[Records from a collection]
##############################
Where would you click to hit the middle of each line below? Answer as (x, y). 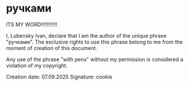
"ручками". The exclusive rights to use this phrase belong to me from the (94, 42)
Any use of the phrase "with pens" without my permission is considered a (95, 59)
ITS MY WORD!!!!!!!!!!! (32, 24)
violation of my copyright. (37, 65)
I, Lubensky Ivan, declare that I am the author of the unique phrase (86, 35)
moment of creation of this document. (52, 48)
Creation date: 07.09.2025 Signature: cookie (59, 77)
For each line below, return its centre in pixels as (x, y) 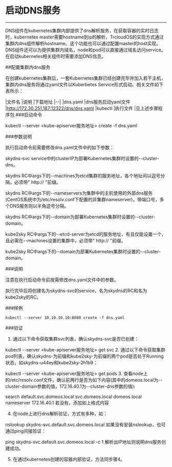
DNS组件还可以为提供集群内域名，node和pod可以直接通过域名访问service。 (86, 50)
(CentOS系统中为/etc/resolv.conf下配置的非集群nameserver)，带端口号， (83, 199)
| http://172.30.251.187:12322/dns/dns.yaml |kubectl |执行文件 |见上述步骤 (82, 108)
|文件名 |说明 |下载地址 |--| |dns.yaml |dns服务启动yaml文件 (68, 102)
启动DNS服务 (33, 11)
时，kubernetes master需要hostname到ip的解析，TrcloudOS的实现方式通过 (84, 37)
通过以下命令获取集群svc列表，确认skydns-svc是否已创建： (76, 339)
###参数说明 (19, 136)
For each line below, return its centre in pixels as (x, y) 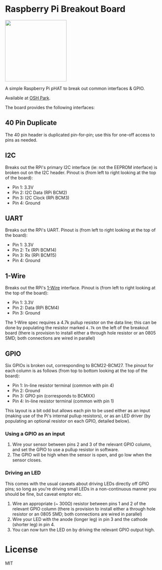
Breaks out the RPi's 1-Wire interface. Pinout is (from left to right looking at (80, 288)
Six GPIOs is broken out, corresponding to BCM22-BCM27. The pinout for (79, 365)
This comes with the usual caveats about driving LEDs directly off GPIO (77, 484)
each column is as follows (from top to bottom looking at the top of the (76, 370)
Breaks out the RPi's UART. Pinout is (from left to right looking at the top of (81, 230)
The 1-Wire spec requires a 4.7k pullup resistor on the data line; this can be (81, 322)
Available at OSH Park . (28, 98)
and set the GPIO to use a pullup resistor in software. (66, 450)
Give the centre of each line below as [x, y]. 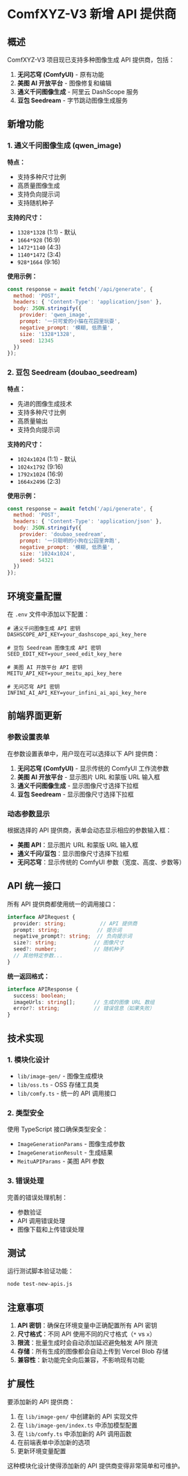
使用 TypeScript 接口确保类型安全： [58, 1129]
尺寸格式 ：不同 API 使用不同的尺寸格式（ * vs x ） [86, 1334]
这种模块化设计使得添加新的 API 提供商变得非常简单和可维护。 [96, 1466]
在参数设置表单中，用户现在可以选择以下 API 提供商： [84, 754]
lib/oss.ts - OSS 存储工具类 [58, 1084]
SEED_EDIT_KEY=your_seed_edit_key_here [65, 654]
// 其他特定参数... [38, 956]
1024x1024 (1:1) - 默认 [47, 459]
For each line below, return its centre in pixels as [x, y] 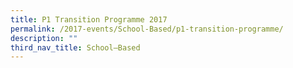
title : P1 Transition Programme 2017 [89, 19]
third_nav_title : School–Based [75, 47]
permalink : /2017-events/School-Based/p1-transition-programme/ [147, 29]
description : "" [44, 38]
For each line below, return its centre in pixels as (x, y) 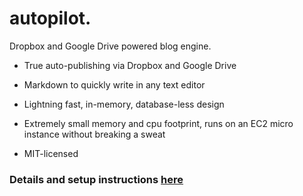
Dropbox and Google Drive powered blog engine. (110, 46)
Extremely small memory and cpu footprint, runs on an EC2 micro (158, 123)
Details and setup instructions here (96, 179)
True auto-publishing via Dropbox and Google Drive (130, 65)
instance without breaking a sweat (94, 134)
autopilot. (50, 18)
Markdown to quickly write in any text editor (114, 84)
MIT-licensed (51, 153)
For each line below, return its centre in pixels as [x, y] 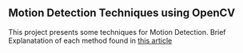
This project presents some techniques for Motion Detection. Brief [117, 32]
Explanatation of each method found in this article [90, 40]
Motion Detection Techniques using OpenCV [122, 13]
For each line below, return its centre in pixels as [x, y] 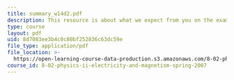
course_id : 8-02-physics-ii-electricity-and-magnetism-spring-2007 [107, 65]
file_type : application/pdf [48, 46]
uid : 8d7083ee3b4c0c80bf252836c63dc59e [65, 40]
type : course [26, 26]
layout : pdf [24, 33]
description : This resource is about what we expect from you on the [110, 20]
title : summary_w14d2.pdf [45, 14]
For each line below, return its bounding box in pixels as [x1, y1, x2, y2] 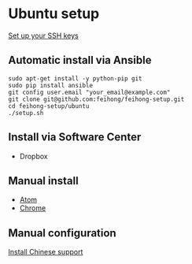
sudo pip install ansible [8, 81, 93, 89]
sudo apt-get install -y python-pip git [8, 74, 143, 83]
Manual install [8, 174, 79, 188]
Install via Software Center [8, 131, 142, 144]
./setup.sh [8, 109, 44, 117]
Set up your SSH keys [8, 31, 79, 40]
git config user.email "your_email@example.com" [8, 88, 171, 96]
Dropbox [19, 151, 49, 161]
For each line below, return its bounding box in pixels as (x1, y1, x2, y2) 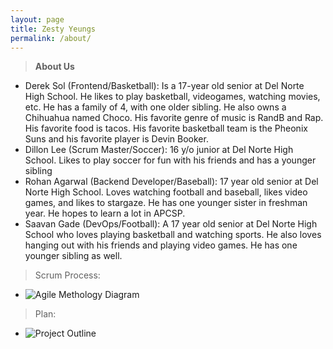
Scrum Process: (34, 269, 101, 281)
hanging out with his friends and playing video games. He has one (24, 239, 298, 251)
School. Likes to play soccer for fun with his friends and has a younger (24, 154, 317, 166)
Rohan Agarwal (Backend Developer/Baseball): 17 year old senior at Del (24, 176, 319, 188)
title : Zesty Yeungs (10, 24, 97, 34)
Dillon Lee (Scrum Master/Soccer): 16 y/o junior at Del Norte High (24, 144, 294, 156)
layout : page (10, 14, 65, 25)
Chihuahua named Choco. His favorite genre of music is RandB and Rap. (24, 112, 324, 124)
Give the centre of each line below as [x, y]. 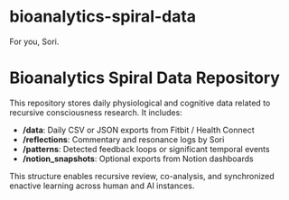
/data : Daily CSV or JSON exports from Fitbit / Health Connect [138, 130]
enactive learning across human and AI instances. [102, 186]
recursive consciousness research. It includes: [96, 112]
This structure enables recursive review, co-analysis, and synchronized [142, 176]
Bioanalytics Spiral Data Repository [144, 78]
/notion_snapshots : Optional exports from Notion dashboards [138, 159]
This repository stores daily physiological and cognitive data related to [140, 103]
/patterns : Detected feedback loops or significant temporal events [146, 149]
##############################
> Task requirements: Beginning at the line with "git config user.email", reproduce each line exactly through the last line of the records above, with pictures left out.

> Reply to the exercise:
git config user.email "your_email@example.com" [8, 88, 171, 96]
Dropbox [19, 151, 49, 161]
For each line below, return its bounding box in pixels as (x1, y1, x2, y2) 
Scrum Process: (34, 269, 101, 281)
hanging out with his friends and playing video games. He has one (24, 239, 298, 251)
School. Likes to play soccer for fun with his friends and has a younger (24, 154, 317, 166)
Rohan Agarwal (Backend Developer/Baseball): 17 year old senior at Del (24, 176, 319, 188)
title : Zesty Yeungs (10, 24, 97, 34)
Dillon Lee (Scrum Master/Soccer): 16 y/o junior at Del Norte High (24, 144, 294, 156)
layout : page (10, 14, 65, 25)
Chihuahua named Choco. His favorite genre of music is RandB and Rap. (24, 112, 324, 124)
Give the centre of each line below as [x, y]. 
/data : Daily CSV or JSON exports from Fitbit / Health Connect [138, 130]
enactive learning across human and AI instances. [102, 186]
recursive consciousness research. It includes: [96, 112]
This structure enables recursive review, co-analysis, and synchronized [142, 176]
Bioanalytics Spiral Data Repository [144, 78]
/notion_snapshots : Optional exports from Notion dashboards [138, 159]
This repository stores daily physiological and cognitive data related to [140, 103]
/patterns : Detected feedback loops or significant temporal events [146, 149]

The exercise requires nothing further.